◆ Data:
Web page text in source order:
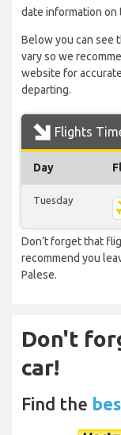
date information on
Below you can see
vary so we
website for
departing.
Flights
Day
Tuesday
Don’t forget that
recommend you
Palese.
Don't
car!
Find the
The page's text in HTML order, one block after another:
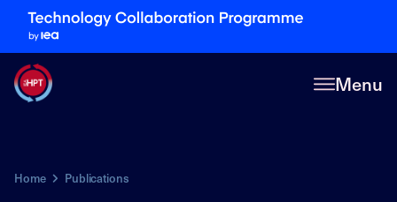
Menu
Home Publications
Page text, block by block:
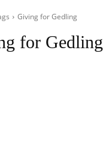
Giving forGedling
for Gedling
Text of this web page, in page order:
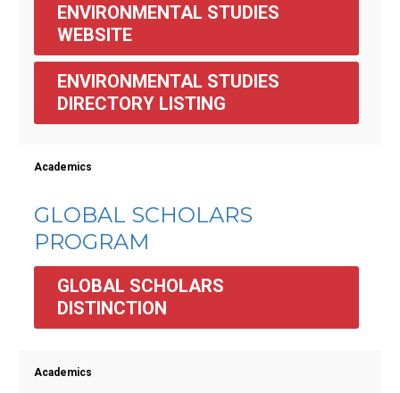
ENVIRONMENTAL STUDIES
WEBSITE
ENVIRONMENTAL STUDIES
DIRECTORY LISTING
Academics
GLOBAL SCHOLARS
PROGRAM
GLOBAL SCHOLARS
DISTINCTION
Academics
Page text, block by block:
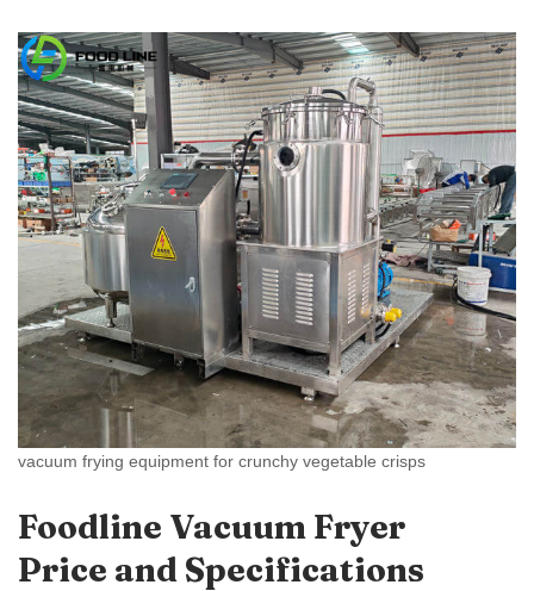
vacuum frying equipment for crunchy vegetable crisps
Foodline Vacuum Fryer
Price and Specifications
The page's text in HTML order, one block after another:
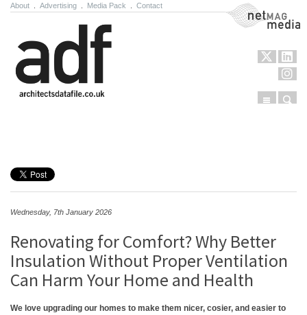
About Advertising Media Pack Contact NetMag Media
Menu
Wednesday, 7th January 2026
Renovating for Comfort? Why Better
Insulation Without Proper Ventilation
Can Harm Your Home and Health
We love upgrading our homes to make them nicer, cosier, and easier to
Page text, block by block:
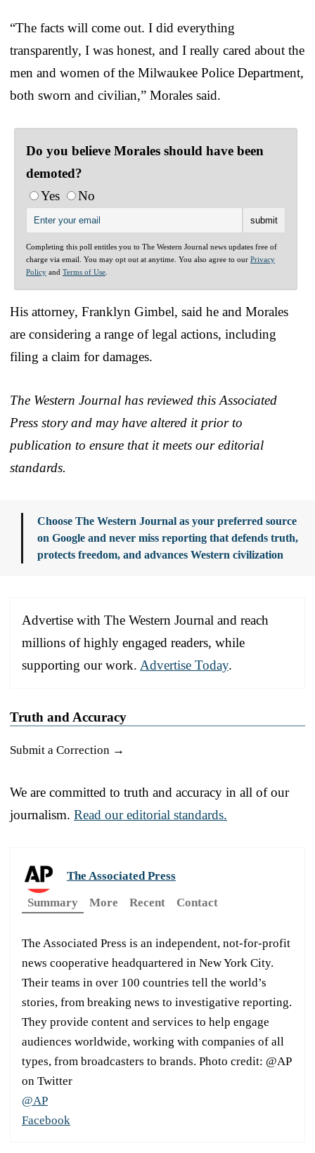
“The facts will come out. I did everything
transparently, I was honest, and I really cared about the
men and women of the Milwaukee Police Department,
both sworn and civilian,” Morales said.
Do you believe Morales should have been
demoted?
Yes
No
Completing this poll entitles you to The Western Journal news updates free of
charge via email. You may opt out at anytime. You also agree to our Privacy
Policy and Terms of Use
His attorney, Franklyn Gimbel, said he and Morales
are considering a range of legal actions, including
filing a claim for damages.
The Western Journal has reviewed this Associated
Press story and may have altered it prior to
publication to ensure that it meets our editorial
standards.
Choose The Western Journal as your preferred source
on Google and never miss reporting that defends truth,
protects freedom, and advances Western civilization
Advertise with The Western Journal and reach
millions of highly engaged readers, while
supporting our work. Advertise Today.
Truth and Accuracy
Submit a Correction →
We are committed to truth and accuracy in all of our
journalism. Read our editorial standards.
The Associated Press
Summary
More Recent Contact
The Associated Press is an independent, not-for-profit
news cooperative headquartered in New York City.
Their teams in over 100 countries tell the world’s
stories, from breaking news to investigative reporting.
They provide content and services to help engage
audiences worldwide, working with companies of all
types, from broadcasters to brands. Photo credit: @AP
on Twitter
@AP
Facebook
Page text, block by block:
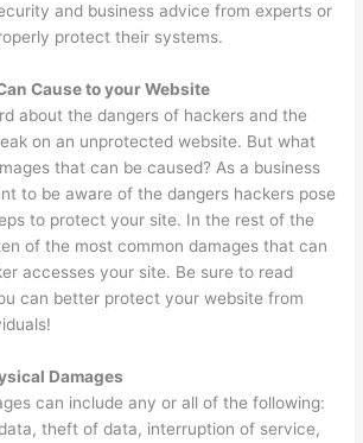
and business advice from experts or
protect their systems.
Cause to your Website
about the dangers of hackers and the
on an unprotected website. But what
that can be caused? As a business
to be aware of the dangers hackers pose
to protect your site. In the rest of the
of the most common damages that can
accesses your site. Be sure to read
can better protect your website from
Damages
can include any or all of the following:
theft of data, interruption of service,
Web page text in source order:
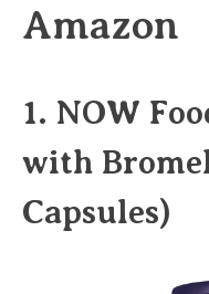
Amazon
1. NOW
with
Capsules)
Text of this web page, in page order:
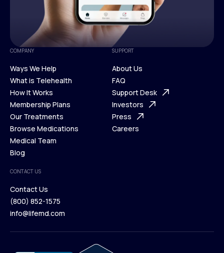
COMPANY
Ways We Help
Ways We Help
What is Telehealth
What is Telehealth
How It Works
How It Works
Membership Plans
Membership Plans
Our Treatments
Our Treatments
Browse Medications
Browse Medications
Medical Team
Blog
Blog
SUPPORT
About Us
About Us
FAQ
FAQ
Support Desk
Support Desk
Investors
Investors
Press
Careers
CONTACT US
Contact Us
Contact Us
(800) 852-1575
info@lifemd.com
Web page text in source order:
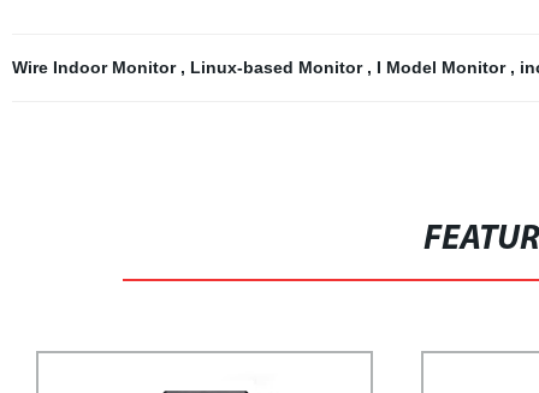
Wire Indoor Monitor , Linux-based Monitor , I Model Monitor ,

◆ Task to complete: Give back exactly the lines from the top of the records to the line containing "We are committed", both included, and no pictures.

◆ Answer area:
Web page text in source order:
date information on
Below you can see
vary so we
website for
departing.
Flights
Day
Tuesday
Don’t forget that
recommend you
Palese.
Don't
car!
Find the
The page's text in HTML order, one block after another:
Menu
Home Publications
Page text, block by block:
Giving forGedling
for Gedling
Text of this web page, in page order:
ENVIRONMENTAL STUDIES
WEBSITE
ENVIRONMENTAL STUDIES
DIRECTORY LISTING
Academics
GLOBAL SCHOLARS
PROGRAM
GLOBAL SCHOLARS
DISTINCTION
Academics
Page text, block by block:
vacuum frying equipment for crunchy vegetable crisps
Foodline Vacuum Fryer
Price and Specifications
The page's text in HTML order, one block after another:
About Advertising Media Pack Contact NetMag Media
Menu
Wednesday, 7th January 2026
Renovating for Comfort? Why Better
Insulation Without Proper Ventilation
Can Harm Your Home and Health
We love upgrading our homes to make them nicer, cosier, and easier to
Page text, block by block:
“The facts will come out. I did everything
transparently, I was honest, and I really cared about the
men and women of the Milwaukee Police Department,
both sworn and civilian,” Morales said.
Do you believe Morales should have been
demoted?
Yes
No
Completing this poll entitles you to The Western Journal news updates free of
charge via email. You may opt out at anytime. You also agree to our Privacy
Policy and Terms of Use
His attorney, Franklyn Gimbel, said he and Morales
are considering a range of legal actions, including
filing a claim for damages.
The Western Journal has reviewed this Associated
Press story and may have altered it prior to
publication to ensure that it meets our editorial
standards.
Choose The Western Journal as your preferred source
on Google and never miss reporting that defends truth,
protects freedom, and advances Western civilization
Advertise with The Western Journal and reach
millions of highly engaged readers, while
supporting our work. Advertise Today.
Truth and Accuracy
Submit a Correction →
We are committed to truth and accuracy in all of our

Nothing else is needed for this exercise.